What is Shallow Discourse Parsing?

A typical text consists of sentences that are glued together in a systematic way to form a coherent discourse. Shallow discourse parsing is the task of parsing a piece of text into a set of discourse relations between two adjacent or non-adjacent discourse units. We call this task shallow discourse parsing because the relations in a text are not connected to one another to form a connected structure in the form of a tree or graph.

Discourse Analysis in the Penn Discourse Treebank

There are alternative conceptions of the discourse structure and discourse annotated corpora come in different flavors. For the CoNLL Shared Task this year, we chose to use the Penn Discourse Treebank as the shared task data set as it is the largest corpus of its kind. The PDTB annotates a text with a set of discourse relations. A discourse relation is composed of:

  • a discourse connective, which can be a coordinating conjunction (e.g., "and", "but"), subordinating conjunction (e.g. "if", "because"), or a discourse adverbial (e.g., "however", "also"). In an implicit discousre relaiton, a discourse connective is omitted.
  • two Arguments of the discourse connective, Arg1 and Arg2, which are typically text spans the size of clauses or sentences.
  • the sense of the discourse connective, which characterizes the nature of the relationship between the two arguments of the connective (e.g., contrast, instantiation, temporal precedence).
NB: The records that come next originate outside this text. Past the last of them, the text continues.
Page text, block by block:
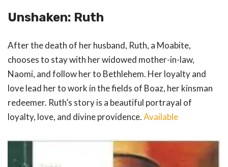
Unshaken: Ruth
After the death of her husband, Ruth, a Moabite,
chooses to stay with her widowed mother-in-law,
Naomi, and follow her to Bethlehem. Her loyalty and
love lead her to work in the fields of Boaz, her kinsman
redeemer. Ruth’s story is a beautiful portrayal of
loyalty, love, and divine providence.Available
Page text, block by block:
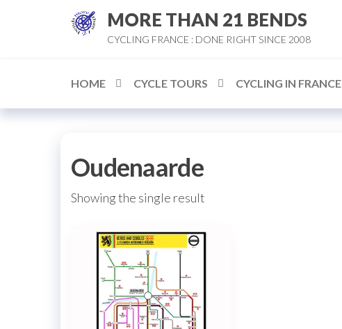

Examples of discourse relations

Here is a paragraph taken from the document wsj_1000 in the PDTB. A shallow discourse parser will output a bunch of discourse relations, which can be visualized below. Arg1 is shown in red, and Arg 2 is shown in blue. The discourse connective is underlined.
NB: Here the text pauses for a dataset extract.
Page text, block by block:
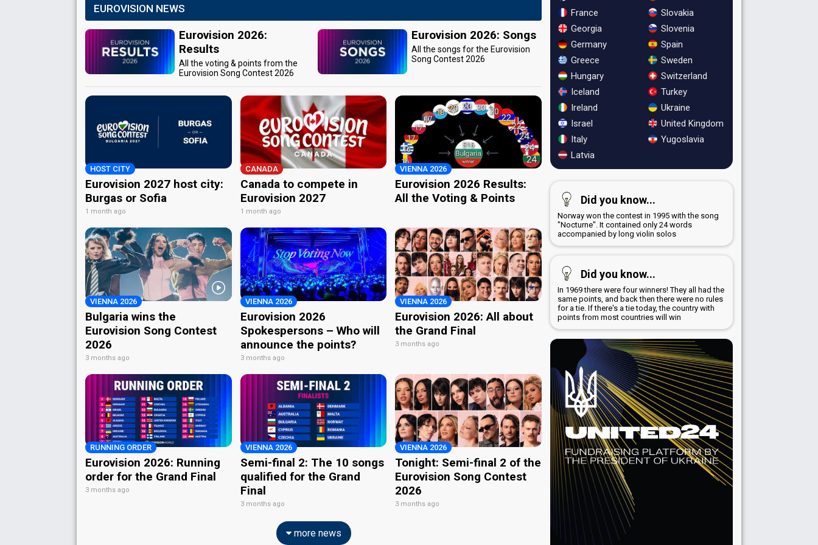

Explicit Discourse Relations

According to Lawrence Eckenfelder, a securities industry analyst at Prudential-Bache Securities Inc., "Kemper is the first firm to make a major statement with program trading." He added that "having just one firm do this isn't going to mean a hill of beans. But if this prompts others to consider the same thing, then it may become much more important."

The discourse connective is 'but', and the sense is Comparison.Concession.
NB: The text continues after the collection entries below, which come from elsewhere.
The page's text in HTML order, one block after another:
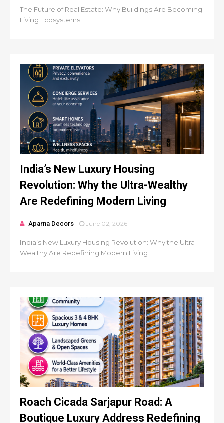
The Future of Real Estate: Why Buildings Are Becoming
Living Ecosystems
India’s New Luxury Housing
Revolution: Why the Ultra-Wealthy
Are Redefining Modern Living
Aparna Decors June 02, 2026
India’s New Luxury Housing Revolution: Why the Ultra-
Wealthy Are Redefining Modern Living
Roach Cicada Sarjapur Road: A
Boutique Luxury Address Redefining

Implicit Discourse Relations

According to Lawrence Eckenfelder, a securities industry analyst at Prudential-Bache Securities Inc., "Kemper is the first firm to make a major statement with program trading." He added that "having just one firm do this isn't going to mean a hill of beans. But if this prompts others to consider the same thing, then it may become much more important."

The omitted discourse connective is 'however'. and the sense is Comparison.Contrast.